What this task involves »
Repeat the entries exactly. Leave nothing out.

Input records »
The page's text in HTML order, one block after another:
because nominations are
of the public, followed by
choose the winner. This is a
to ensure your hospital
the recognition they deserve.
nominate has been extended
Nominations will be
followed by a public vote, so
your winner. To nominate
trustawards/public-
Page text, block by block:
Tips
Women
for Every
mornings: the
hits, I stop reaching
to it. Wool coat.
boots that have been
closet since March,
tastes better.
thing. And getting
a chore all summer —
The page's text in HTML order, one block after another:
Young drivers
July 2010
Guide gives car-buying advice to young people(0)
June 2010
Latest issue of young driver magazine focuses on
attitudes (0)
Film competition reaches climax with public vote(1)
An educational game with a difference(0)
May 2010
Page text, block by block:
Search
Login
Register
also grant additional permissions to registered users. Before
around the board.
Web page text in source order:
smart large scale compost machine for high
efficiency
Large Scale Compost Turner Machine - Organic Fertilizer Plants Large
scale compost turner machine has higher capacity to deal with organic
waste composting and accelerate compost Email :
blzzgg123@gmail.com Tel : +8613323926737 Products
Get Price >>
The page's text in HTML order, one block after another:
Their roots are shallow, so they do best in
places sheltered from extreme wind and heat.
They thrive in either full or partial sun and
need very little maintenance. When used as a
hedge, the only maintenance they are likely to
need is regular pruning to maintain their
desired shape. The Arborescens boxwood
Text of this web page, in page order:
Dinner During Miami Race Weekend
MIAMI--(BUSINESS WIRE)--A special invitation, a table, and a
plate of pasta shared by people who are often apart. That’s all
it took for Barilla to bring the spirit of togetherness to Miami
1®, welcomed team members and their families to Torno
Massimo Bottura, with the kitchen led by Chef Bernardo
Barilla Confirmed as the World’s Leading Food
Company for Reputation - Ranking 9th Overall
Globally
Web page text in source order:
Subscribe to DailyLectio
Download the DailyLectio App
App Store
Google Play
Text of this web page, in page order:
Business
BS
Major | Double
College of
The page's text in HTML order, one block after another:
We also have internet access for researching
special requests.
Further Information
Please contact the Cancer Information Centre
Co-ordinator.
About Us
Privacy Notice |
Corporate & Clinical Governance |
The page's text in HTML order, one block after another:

Written answer »
The page's text in HTML order, one block after another:
because nominations are
of the public, followed by
choose the winner. This is a
to ensure your hospital
the recognition they deserve.
nominate has been extended
Nominations will be
followed by a public vote, so
your winner. To nominate
trustawards/public-
Page text, block by block:
Tips
Women
for Every
mornings: the
hits, I stop reaching
to it. Wool coat.
boots that have been
closet since March,
tastes better.
thing. And getting
a chore all summer —
The page's text in HTML order, one block after another:
Young drivers
July 2010
Guide gives car-buying advice to young people(0)
June 2010
Latest issue of young driver magazine focuses on
attitudes (0)
Film competition reaches climax with public vote(1)
An educational game with a difference(0)
May 2010
Page text, block by block:
Search
Login
Register
also grant additional permissions to registered users. Before
around the board.
Web page text in source order:
smart large scale compost machine for high
efficiency
Large Scale Compost Turner Machine - Organic Fertilizer Plants Large
scale compost turner machine has higher capacity to deal with organic
waste composting and accelerate compost Email :
blzzgg123@gmail.com Tel : +8613323926737 Products
Get Price >>
The page's text in HTML order, one block after another:
Their roots are shallow, so they do best in
places sheltered from extreme wind and heat.
They thrive in either full or partial sun and
need very little maintenance. When used as a
hedge, the only maintenance they are likely to
need is regular pruning to maintain their
desired shape. The Arborescens boxwood
Text of this web page, in page order:
Dinner During Miami Race Weekend
MIAMI--(BUSINESS WIRE)--A special invitation, a table, and a
plate of pasta shared by people who are often apart. That’s all
it took for Barilla to bring the spirit of togetherness to Miami
1®, welcomed team members and their families to Torno
Massimo Bottura, with the kitchen led by Chef Bernardo
Barilla Confirmed as the World’s Leading Food
Company for Reputation - Ranking 9th Overall
Globally
Web page text in source order:
Subscribe to DailyLectio
Download the DailyLectio App
App Store
Google Play
Text of this web page, in page order:
Business
BS
Major | Double
College of
The page's text in HTML order, one block after another:
We also have internet access for researching
special requests.
Further Information
Please contact the Cancer Information Centre
Co-ordinator.
About Us
Privacy Notice |
Corporate & Clinical Governance |
The page's text in HTML order, one block after another:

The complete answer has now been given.